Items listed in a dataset
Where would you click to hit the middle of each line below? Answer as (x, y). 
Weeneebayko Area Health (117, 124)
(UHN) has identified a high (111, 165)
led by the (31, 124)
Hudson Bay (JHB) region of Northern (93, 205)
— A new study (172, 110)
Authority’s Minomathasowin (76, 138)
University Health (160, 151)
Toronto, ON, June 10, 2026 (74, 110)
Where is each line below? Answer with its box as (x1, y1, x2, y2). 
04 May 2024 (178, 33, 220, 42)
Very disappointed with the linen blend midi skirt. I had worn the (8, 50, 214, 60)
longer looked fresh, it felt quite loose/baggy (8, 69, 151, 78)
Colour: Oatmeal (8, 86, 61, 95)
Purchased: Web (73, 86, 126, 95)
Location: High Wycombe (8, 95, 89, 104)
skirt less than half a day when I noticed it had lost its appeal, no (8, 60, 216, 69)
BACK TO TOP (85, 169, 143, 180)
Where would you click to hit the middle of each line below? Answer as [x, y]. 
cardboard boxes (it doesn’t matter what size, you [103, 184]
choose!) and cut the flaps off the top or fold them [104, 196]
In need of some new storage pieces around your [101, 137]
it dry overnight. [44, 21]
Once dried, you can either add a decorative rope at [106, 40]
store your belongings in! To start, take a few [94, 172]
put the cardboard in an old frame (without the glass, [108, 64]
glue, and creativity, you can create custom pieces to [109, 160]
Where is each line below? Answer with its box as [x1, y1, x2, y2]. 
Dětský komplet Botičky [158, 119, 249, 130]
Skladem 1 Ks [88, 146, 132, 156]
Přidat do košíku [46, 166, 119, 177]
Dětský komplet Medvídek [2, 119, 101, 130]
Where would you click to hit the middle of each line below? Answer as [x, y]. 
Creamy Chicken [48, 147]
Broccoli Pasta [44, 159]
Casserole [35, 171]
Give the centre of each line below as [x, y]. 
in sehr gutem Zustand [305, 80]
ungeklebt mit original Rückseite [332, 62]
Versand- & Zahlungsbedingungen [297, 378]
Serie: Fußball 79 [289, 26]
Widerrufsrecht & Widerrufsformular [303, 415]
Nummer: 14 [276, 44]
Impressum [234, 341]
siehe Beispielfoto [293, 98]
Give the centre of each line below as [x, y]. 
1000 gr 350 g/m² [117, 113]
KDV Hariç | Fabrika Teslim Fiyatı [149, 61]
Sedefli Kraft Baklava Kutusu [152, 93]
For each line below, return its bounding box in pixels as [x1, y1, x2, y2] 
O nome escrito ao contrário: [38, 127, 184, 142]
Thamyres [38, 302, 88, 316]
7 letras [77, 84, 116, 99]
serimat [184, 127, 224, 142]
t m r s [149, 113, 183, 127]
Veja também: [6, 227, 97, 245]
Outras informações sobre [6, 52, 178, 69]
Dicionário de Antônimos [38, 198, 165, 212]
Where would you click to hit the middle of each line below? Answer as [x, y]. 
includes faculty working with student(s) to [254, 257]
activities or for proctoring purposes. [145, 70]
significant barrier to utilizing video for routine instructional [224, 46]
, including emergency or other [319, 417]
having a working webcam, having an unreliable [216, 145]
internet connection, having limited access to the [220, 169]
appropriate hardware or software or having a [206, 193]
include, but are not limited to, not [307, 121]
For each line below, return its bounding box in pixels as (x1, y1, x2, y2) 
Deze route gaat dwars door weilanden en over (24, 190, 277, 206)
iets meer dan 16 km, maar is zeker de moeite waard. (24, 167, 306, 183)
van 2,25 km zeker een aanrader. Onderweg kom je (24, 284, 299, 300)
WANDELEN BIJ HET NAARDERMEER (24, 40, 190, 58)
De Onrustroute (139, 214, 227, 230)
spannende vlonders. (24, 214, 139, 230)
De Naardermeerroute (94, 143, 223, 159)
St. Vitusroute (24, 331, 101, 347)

◆ **WHAT IS BEING ASKED**
In the entries above, which lines hold the word "Health"? Copy them out.

◆ **SOLUTION TO THE EXERCISE**
Weeneebayko Area Health (117, 124)
University Health (160, 151)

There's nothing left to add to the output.